--- MATERIAL TO PROCESS ---

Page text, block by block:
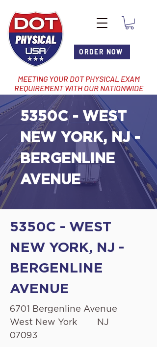
ORDER NOW
MEETING YOUR DOT PHYSICAL EXAM
REQUIREMENT WITH OUR NATIONWIDE
NETWORK OF LOCATIONS
5350C - WEST
NEW YORK, NJ -
BERGENLINE
AVENUE
5350C - WEST
NEW YORK, NJ -
BERGENLINE
AVENUE
6701 Bergenline Avenue
West New York
NJ
07093
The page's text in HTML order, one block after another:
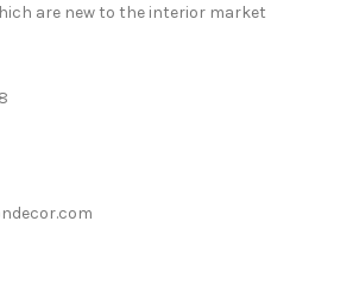
are new to the interior market

---

*WHAT YOU ARE ASKED TO DO*
Starting at the line that contains "The page's text", write out every line through the final line of the entries, word for word; skip any pictures.

*REPLY TO THE TASK*
The page's text in HTML order, one block after another:
are new to the interior market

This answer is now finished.